Another example. Suppose you write a .c file containing a function performing regular expression matching. You want your function to accept the regular expression, the string to match, and a parameter that tells if the comparison has to be case insensitive.
in the .c you will therefore put
bool matches(string regexp, string s, int flags) { the code }
Now, assume you want to pass the following flags:
0: if the search is case sensitive
1: if the search is case insensitive
And you want to keep yourself open to new flags, so you did not put a boolean. playing with numbers is hard, so you define useful names for these flags
#define MATCH_CASE_SENSITIVE 0
#define MATCH_CASE_INSENSITIVE 1
This info goes into the .h, because if any program wants to use these labels, it has no way of knowing them unless you include the info. Of course you can put them in the .c, but then you would have to include the .c code (whole!) which is a waste of time and a source of trouble.
Of course, there is nothing that says the extension of a header file must be .h and the extension of a C source file must be .c. These are useful conventions.

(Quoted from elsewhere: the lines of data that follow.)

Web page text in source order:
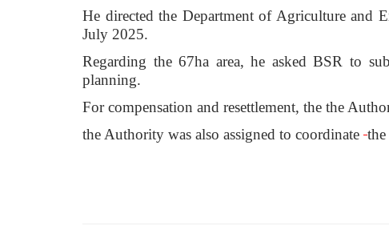
He directed the Department of Agriculture and
July 2025.
Regarding the 67ha area, he asked BSR to
planning.
For compensation and resettlement, the the
the Authority was also assigned to coordinate

E:\Temp> type my.interface
#ifndef MY_INTERFACE_INCLUDED
#define MYBUFFERSIZE 8
#define MY_INTERFACE_INCLUDED
#endif
E:\Temp> type my.source
#include <stdio.h>
#include "my.interface"
int main(void) {
char x[MYBUFFERSIZE] = {0};
x[0] = 'a';
puts(x);
return 0;
}
E:\Temp> gcc -x c my.source -o my.exe
E:\Temp> my
a
Header files are needed to declare functions and variables that are available. You might not have access to the definitions (=the .c files) at all; C supports binary-only distribution of code in libraries.

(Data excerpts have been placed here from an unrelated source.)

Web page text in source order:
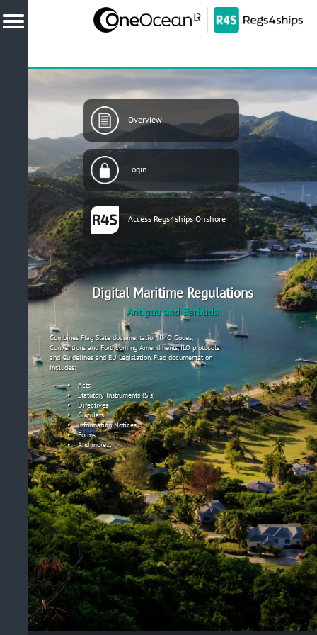
Digital Maritime Regulations
Antigua and Barbuda
Combines Flag State documentation, IMO Codes,
Conventions and Forthcoming Amendments, ILO protocols
and Guidelines and EU Legislation. Flag documentation
includes:
Acts
Statutory Instruments (SIs)
Directives
Circulars
Information Notices
Forms
And more…
Overview
Login
Access Regs4ships Onshore

The compiler needs the information in the header files to know what functions, structures, etc are available and how to use them.
All languages needs this kind of information, although they retrieve the information in different ways. For example, a Java compiler does this by scanning either the class-file or the java source code to retrieve the information.

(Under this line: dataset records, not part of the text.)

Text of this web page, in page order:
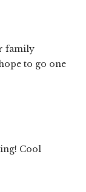
family
to go one
Cool
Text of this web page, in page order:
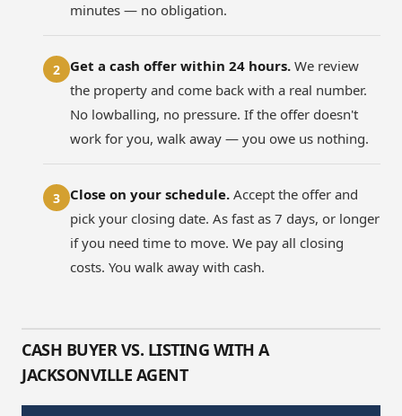
minutes — no obligation.
2 Get a cash offer within 24 hours. We review
the property and come back with a real number.
No lowballing, no pressure. If the offer doesn't
work for you, walk away — you owe us nothing.
3 Close on your schedule. Accept the offer and
pick your closing date. As fast as 7 days, or longer
if you need time to move. We pay all closing
costs. You walk away with cash.
CASH BUYER VS. LISTING WITH A
JACKSONVILLE AGENT

The drawback with the Java-way is that the compiler potentially needs to hold a much more of information in its memory to be able to do this. This is no big deal today, but in the seventies, when the C language was created, it was simply not possible to keep that much information in memory.
In short;
The header file defines the API for a module. It's a contract listing which methods a third party can call. The module can be considered a black box to third parties.
The implementation implements the module. It is the inside of the black box. As a developer of a module you have to write this, but as a user of a third party module you shouldn't need to know anything about the implementation. The header should contain all the information you need.
Some parts of a header file could be auto generated - the method declarations. This would require you to annotate the implementation as there are likely to be private methods in the implementation which don't form part of the API and don't belong in the header.
Header files sometimes have other information in them; type definitions, constant definitions etc. These belong in the header file, and not in the implementation.
The main reason for a header is to be able to #include it in some other file, so you can use the functions in one file from that other file. The header includes (only) enough to be able to use the functions, not the functions themselves, so (we hope) compiling it is considerably faster.
Maintaining the two separately most results from nobody ever having written an editor that automates the process very well. There's not really a lot of reason they couldn't do so, and a few have even tried to -- but the editors that have done so have never done very well in the market, and the more mainstream editors haven't adopted it.